Importing several Jupyter notebook (.ipynb) files into a Jupyter container's tree

I am migrating a bunch of notebooks and files from a DS server instance to a 7.10 Jupyter container. I have like 40 Jupyter notebooks backed-up on S3. I want to copy or import them onto this new environment. Based on my little understanding of how Jupyter containers work, I cannot simply copy the notebooks on the container’s file system and expect them to work (because the notebooks are persisted as types in the type system, and not files in the file system).

Option 1) I could download those 40 notebooks and individually upload them to the Jupyter container one at a time (assuming that the upload action triggers the upsertion of the .ipynb file). Naturally, that approach is tedious and I was wondering if there were another way.

Option 2) Is there, for example, a function on one of the Jupyter types to upsert a jupyter notebook file (.ipynb), which is on the container’s local filesystem, into the type system? So the function’s input would be a local file path on the container. If I had that feature, I could copy the files on S3 onto the local file system (using AWS CLI) and then use code to upsert the notebooks into the type system.

Option 3) Of course, a better option would be to provide the path to an .ipynb file on S3 (instead of the local file system).
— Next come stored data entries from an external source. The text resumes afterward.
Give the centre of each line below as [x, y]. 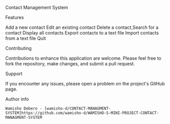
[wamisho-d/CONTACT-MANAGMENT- [78, 109]
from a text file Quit [26, 38]
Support [14, 74]
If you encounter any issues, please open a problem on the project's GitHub [85, 84]
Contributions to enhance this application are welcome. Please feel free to [83, 58]
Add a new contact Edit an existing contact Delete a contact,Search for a [82, 27]
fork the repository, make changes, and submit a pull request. [70, 64]
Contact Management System [37, 7]
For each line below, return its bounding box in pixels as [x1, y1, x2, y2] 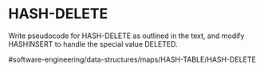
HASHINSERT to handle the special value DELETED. [8, 39, 178, 48]
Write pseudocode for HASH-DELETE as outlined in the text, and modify [8, 31, 245, 40]
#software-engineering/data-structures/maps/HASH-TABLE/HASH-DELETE [8, 55, 257, 64]
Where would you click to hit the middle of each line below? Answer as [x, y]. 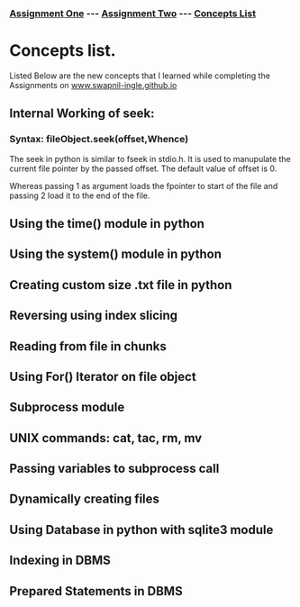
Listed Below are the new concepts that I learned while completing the [140, 76]
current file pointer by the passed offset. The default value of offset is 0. [143, 168]
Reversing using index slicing [94, 316]
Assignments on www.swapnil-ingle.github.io [93, 85]
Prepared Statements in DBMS [96, 591]
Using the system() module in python [116, 254]
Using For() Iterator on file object [103, 376]
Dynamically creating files [85, 499]
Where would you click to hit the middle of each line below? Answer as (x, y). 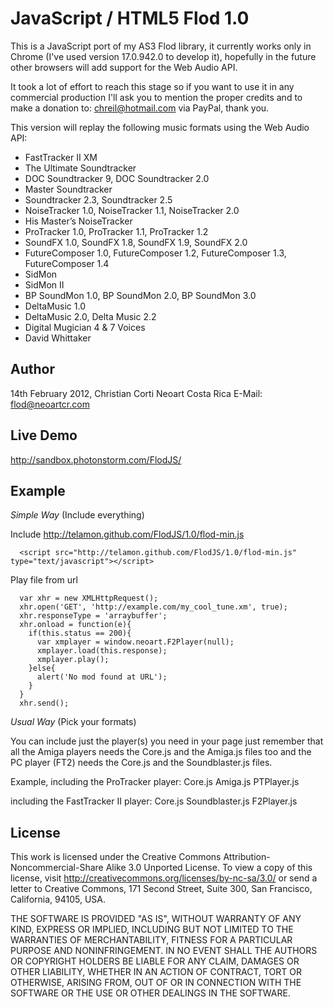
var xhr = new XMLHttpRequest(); (89, 598)
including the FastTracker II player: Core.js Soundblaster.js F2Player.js (154, 801)
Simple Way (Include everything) (77, 515)
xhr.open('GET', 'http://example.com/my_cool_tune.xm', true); (153, 607)
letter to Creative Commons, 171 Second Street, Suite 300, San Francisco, (161, 889)
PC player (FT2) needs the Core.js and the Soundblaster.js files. (141, 763)
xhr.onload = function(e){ (75, 625)
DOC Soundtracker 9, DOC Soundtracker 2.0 (117, 178)
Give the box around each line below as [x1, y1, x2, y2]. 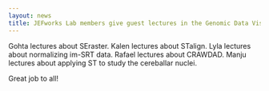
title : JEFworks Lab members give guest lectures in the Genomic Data [8, 19, 249, 27]
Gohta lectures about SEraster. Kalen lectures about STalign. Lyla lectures [8, 41, 251, 50]
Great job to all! [8, 73, 58, 83]
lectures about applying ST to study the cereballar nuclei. [8, 57, 198, 68]
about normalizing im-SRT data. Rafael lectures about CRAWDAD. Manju [8, 49, 247, 59]
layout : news [8, 11, 52, 20]
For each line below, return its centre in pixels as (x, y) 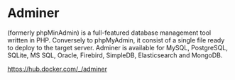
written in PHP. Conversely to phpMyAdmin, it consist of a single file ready (116, 40)
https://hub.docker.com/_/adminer (58, 69)
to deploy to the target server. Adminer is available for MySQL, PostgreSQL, (118, 47)
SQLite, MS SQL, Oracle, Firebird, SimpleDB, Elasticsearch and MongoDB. (115, 55)
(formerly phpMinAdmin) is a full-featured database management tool (109, 33)
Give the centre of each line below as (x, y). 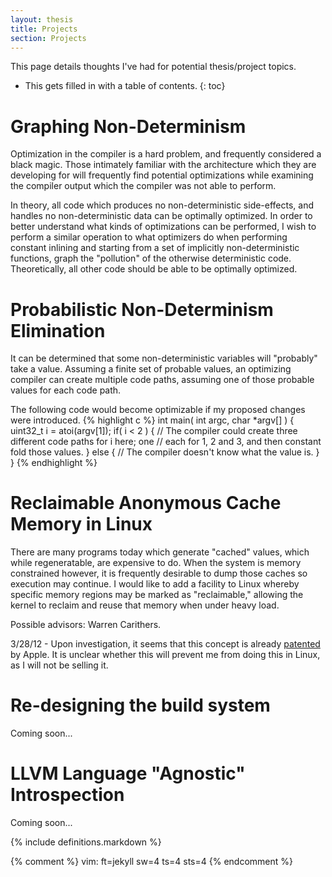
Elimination (58, 330)
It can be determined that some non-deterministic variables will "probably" (164, 358)
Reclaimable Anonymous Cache (146, 503)
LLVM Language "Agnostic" (128, 773)
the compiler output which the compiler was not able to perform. (143, 186)
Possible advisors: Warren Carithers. (86, 625)
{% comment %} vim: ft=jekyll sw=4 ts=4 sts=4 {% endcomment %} (151, 862)
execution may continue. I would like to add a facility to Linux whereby (155, 584)

So perhaps the file could be directly upserted from S3 without having to go through the Jupyter container’s file system.

I’ve done some investigation with @ihleonard, and right now, we are not able to do Option 2 or Option 3. The primary issue is the conversion from ipynb to JupyterNotebook c3typ (the storage format by which notebooks are saved in the C3 database). This is currently handled jointly by the Jupyter container ContentManager extension, whose code is not generally available, and the nbconvert library that the Jupyter client implementation itself uses.

This does seem like a reasonable feature request. If you can help compose a ticket with the details of what you’d like to see, then we can help flesh that out into a platform API.

We just did this exercise and developed a script for it. @steveders can you outline the APIs we used to move notebooks from a DS server to containerized jupyter?

1 Like

Overall approach:

  1. Develop the reference notebook(s) in a tenant with the intended root package provisioned
  2. Access the JupyterNotebook from the console. Note: the notebook will be stored with a GUID. c3Grid(JupyterNotebook.fetch()), copy the GUID (id field) and var nb = JupyterNotebook.get(<id>). Then, copy(nb.jsonForSeedData()) to copy it to the macOS clipboard.
  3. In the root package intended for training create a json file in <root_pkg>/seed/JupyterNotebook/<notebook_name>.json. Note: change the id to the same as name (vs. using the GUID).
  4. Provision root package as usual.

Note: similarly, seed data for JupyterDirectory needs to be created matching the path info in the JupyterNotebook records.

A slightly faster script after you’ve done the fetch and have the IDs. This will update the id field to match the name before copying it into your clipboard (as mentioned in step 3).

var nb = JupyterNotebook.get(<id>);
nb.id = nb.name;
copy(nb.jsonForSeedData());

Now continue with step 3, but you no longer need to change any field values.

Thanks for the writeup @steveders and @rileysiebel! However, this is not the issue that @varun.krishna is facing. Let me delineate the difference:
Your situation

  • notebook is already developed on the C3 Platform and is already stored in the form of JupyterNotebook. All you are trying to do is get the json to seed it
  • problem that is solved: JupyterNotebook -> json seed data

Varun’s situation

  • notebook is not developed on C3 Platform is not in JupyterNotebook but in a more “raw” .ipynb form
  • problem to be solved: ipynb -> JupyterNotebook

Please correct me if you believe I have misunderstood anything. Or perhaps you have solved Varun’s issue as well and just posted the wrong script?

Thanks for trying to help, @rileysiebel and @steveders , but I too don’t understand how this approach will help me import .ipynb files.

Also, I still think that having this feature is essential to migration (I don’t want to have to provision every time I want to import a .ipynb file). Please correct me if I’m wrong.

Here’s the ticket @ihleonard @dennis.wang: https://c3energy.atlassian.net/browse/DATA-3816

Please leave a comment on the ticket if it isn’t clear.

Thats true, we did manually copy the notebooks from the DS server to a containerized jupyter instance first.

Yeah, I do not know of a workaround.

Upload the .ipynb to the env.
Download the JupyterNotebook json into the package
Provision the package.

Maybe @jakewhitcomb or @harry can better advise.